Sun Microsystems Inc. announced a storage-area network (SAN) suite of hardware and software products that support 2G bit/sec. Fibre Channel networks, doubling the data transfer rates of its current SANs.
Sun’s StorEdge Open SAN Architecture is a multivendor environment that includes a new Sun StorEdge 2G bit/sec. 16-port switch and support for San Jose-based Brocade Communications Systems Inc.’s 16-port, 2G bit/sec. switch. The StorEdge architecture also supports Brocade’s Model 12000 64-port director-class switch and McData Corp.’s Intrepid 6064 director switch.
Sun had previously supported two 1G bit/sec. switches on its storage networks. Its SAN can now support up to 64 2G bit/sec. switches.
Sun also announced the availability of single- and dual-port 2G bit/sec. host bus adapters.
Sun’s announcement follows similar 2G bit/sec. Fibre Channel-enabled products released earlier this year by Hopkinton, Mass.-based EMC Corp., Hewlett-Packard Co. and IBM.
With its new products, Sun said it’s now able to support Linux, Windows NT 4.0 and Windows 2000 operating systems. It will continue to support HP’s HP/UX Unix system and IBM’s AIX-based servers.

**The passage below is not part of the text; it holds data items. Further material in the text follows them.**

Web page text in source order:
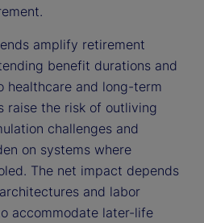
amplify retirement
benefit durations and
healthcare and long-term
raise the risk of outliving
challenges and
on systems where
The net impact depends
and labor
accommodate later-life
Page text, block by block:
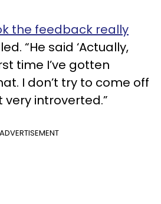
the feedback really
“He said ‘Actually,
time I’ve gotten
I don’t try to come off
very introverted.”
ADVERTISEMENT
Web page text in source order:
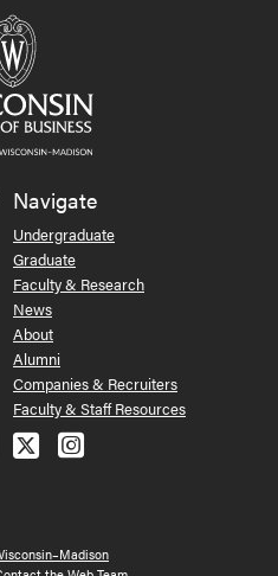
Navigate
Undergraduate
Graduate
Faculty & Research
News
About
Alumni
Companies & Recruiters
Faculty & Staff Resources
us on Facebook
us on LinkedIn
Follow us on X
See us on
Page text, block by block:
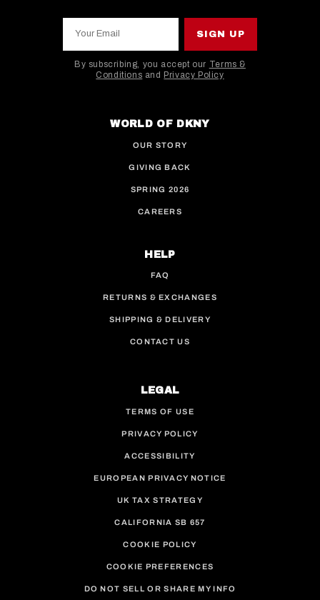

Working off its relationship with Brampton, Ontario-based Nortel Networks Ltd., Sun’s SAN is also able to use dense-wave division multiplexing technology to send Fibre Channel packets over distances of up to 80 kilometres. According to Art Beckman, product line manager for SANs at Sun, distances exceeding 80 kilometres aren’t recommended due to the breakdown of data packets.
“The focus on this architecture was doing scalability from the workgroup to the data centre,” Beckman said.
Jamie Gruener, a storage networking analyst at The Yankee Group in Boston, said most significant about Sun’s announcement is its new software suite that’s “executing against its road map of products that extends storage-network management and storage resource management.”
Sun announced a number of new software products and upgrades for storage network management, including its Sun StorEdge Diagnostic Expert software and enhanced versions of the Sun StorEdge Resource Management and Availability Suites.
Beckman said the diagnostic software gives storage administrators a topology view that also “tells you what it thinks the problems are and recommends what actions to take.”